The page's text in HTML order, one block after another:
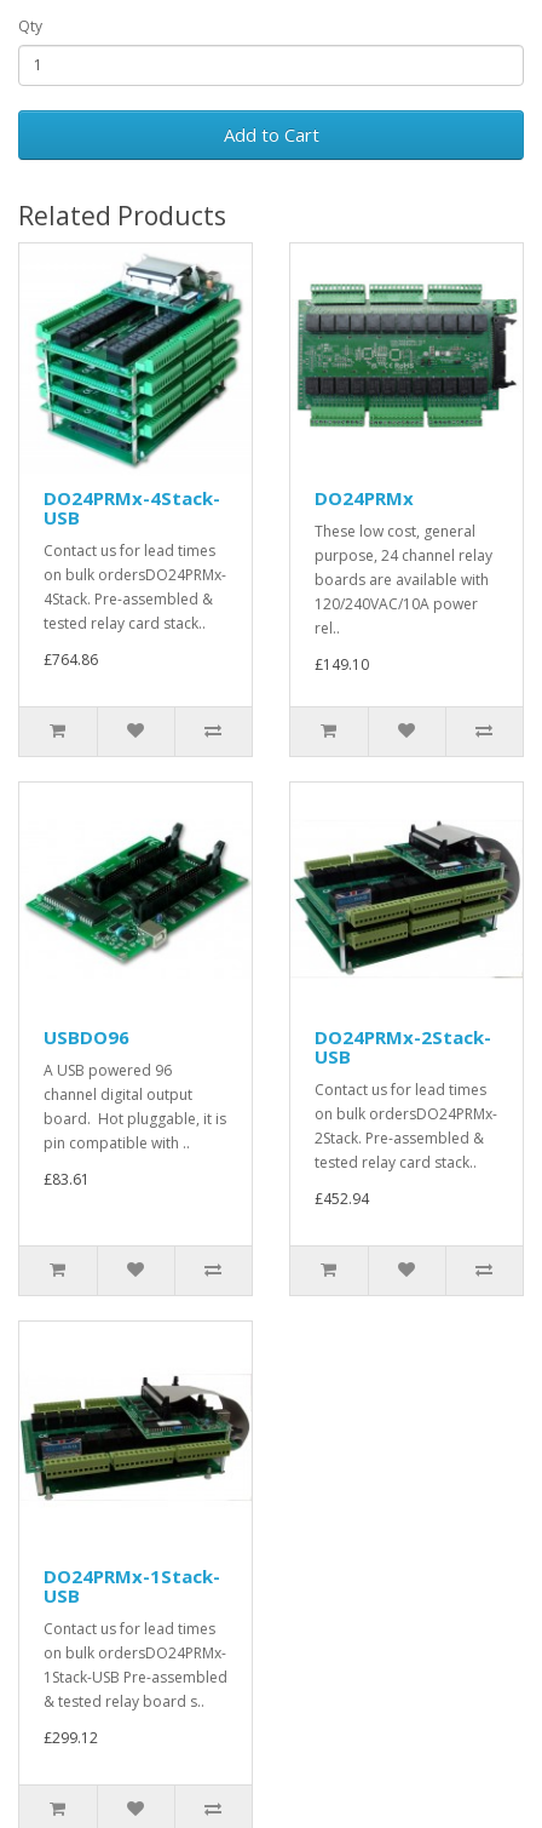
Qty
Add to Cart
Related Products
DO24PRMx-4Stack-
USB
Contact us for lead times
on bulk ordersDO24PRMx-
4Stack. Pre-assembled &
tested relay card stack..
£764.86
DO24PRMx
These low cost, general
purpose, 24 channel relay
boards are available with
120/240VAC/10A power
rel..
£149.10
USBDO96
A USB powered 96
channel digital output
board. Hot pluggable, it is
pin compatible with ..
£83.61
DO24PRMx-2Stack-
USB
Contact us for lead times
on bulk ordersDO24PRMx-
2Stack. Pre-assembled &
tested relay card stack..
£452.94
DO24PRMx-1Stack-
USB
Contact us for lead times
on bulk ordersDO24PRMx-
1Stack-USB Pre-assembled
& tested relay board s..
£299.12
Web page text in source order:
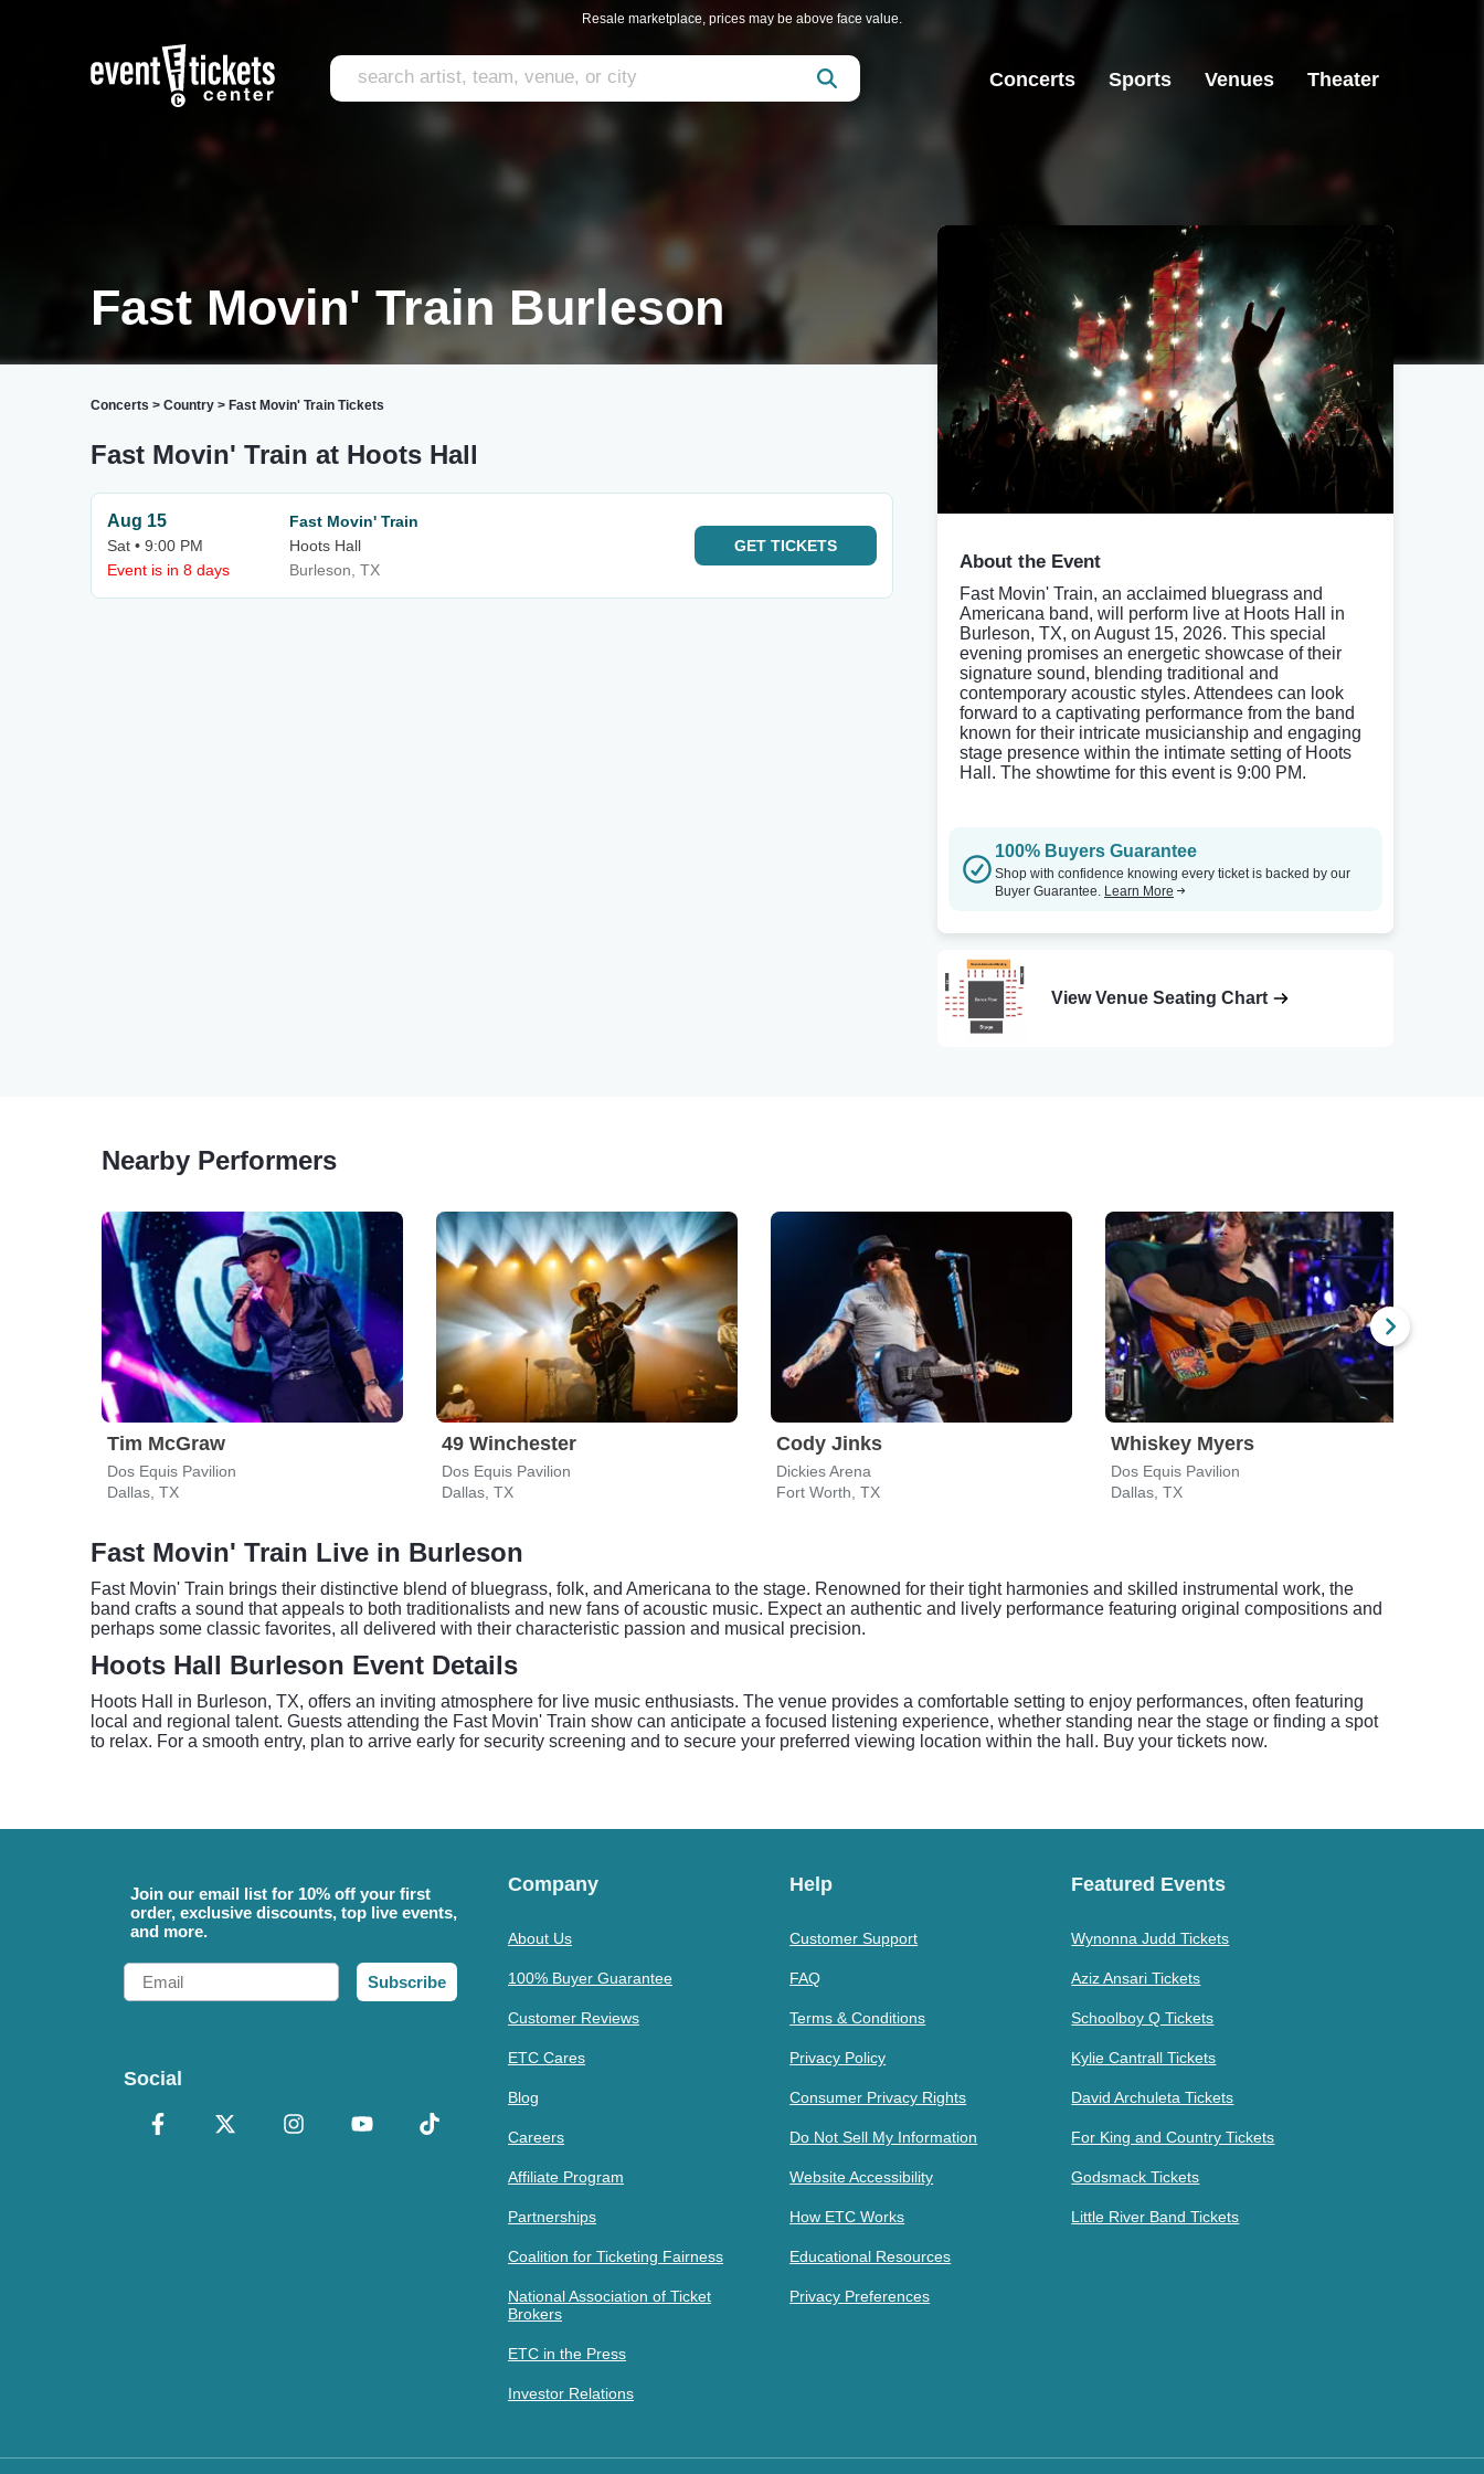
Resale marketplace, prices may be above face value.
Concerts Sports Venues Theater
Fast Movin' Train Burleson
Concerts > Country > Fast Movin' Train Tickets
Fast Movin' Train at Hoots Hall
Aug 15
Sat • 9:00 PM
Event is in 8 days
Fast Movin' Train
Hoots Hall
Burleson, TX
GET TICKETS
About the Event
Fast Movin' Train, an acclaimed bluegrass and
Americana band, will perform live at Hoots Hall in
Burleson, TX, on August 15, 2026. This special
evening promises an energetic showcase of their
signature sound, blending traditional and
contemporary acoustic styles. Attendees can look
forward to a captivating performance from the band
known for their intricate musicianship and engaging
stage presence within the intimate setting of Hoots
Hall. The showtime for this event is 9:00 PM.
100% Buyers Guarantee
Shop with confidence knowing every ticket is backed by our
Buyer Guarantee. Learn More
View Venue Seating Chart
Nearby Performers
Tim McGraw
Dos Equis Pavilion
Dallas, TX
49 Winchester
Dos Equis Pavilion
Dallas, TX
Cody Jinks
Dickies Arena
Fort Worth, TX
Whiskey Myers
Dos Equis Pavilion
Dallas, TX
Fast Movin' Train Live in Burleson
Fast Movin' Train brings their distinctive blend of bluegrass, folk, and Americana to the stage. Renowned for their tight harmonies and skilled instrumental work, the
band crafts a sound that appeals to both traditionalists and new fans of acoustic music. Expect an authentic and lively performance featuring original compositions and
perhaps some classic favorites, all delivered with their characteristic passion and musical precision.
Hoots Hall Burleson Event Details
Hoots Hall in Burleson, TX, offers an inviting atmosphere for live music enthusiasts. The venue provides a comfortable setting to enjoy performances, often featuring
local and regional talent. Guests attending the Fast Movin' Train show can anticipate a focused listening experience, whether standing near the stage or finding a spot
to relax. For a smooth entry, plan to arrive early for security screening and to secure your preferred viewing location within the hall. Buy your tickets now.
Join our email list for 10% off your first
order, exclusive discounts, top live events,
and more.
Email
Subscribe
Social
Company
About Us
100% Buyer Guarantee
Customer Reviews
ETC Cares
Blog
Careers
Affiliate Program
Partnerships
Coalition for Ticketing Fairness
National Association of Ticket
Brokers
ETC in the Press
Investor Relations
Help
Customer Support
FAQ
Terms & Conditions
Privacy Policy
Consumer Privacy Rights
Do Not Sell My Information
Website Accessibility
How ETC Works
Educational Resources
Privacy Preferences
Featured Events
Wynonna Judd Tickets
Aziz Ansari Tickets
Schoolboy Q Tickets
Kylie Cantrall Tickets
David Archuleta Tickets
For King and Country Tickets
Godsmack Tickets
Little River Band Tickets
....
• _What to produce_
Your task is to copy every line in the entries that holds the string "sound".

• _Answer_
signature sound, blending traditional and
band crafts a sound that appeals to both traditionalists and new fans of acoustic music. Expect an authentic and lively performance featuring original compositions and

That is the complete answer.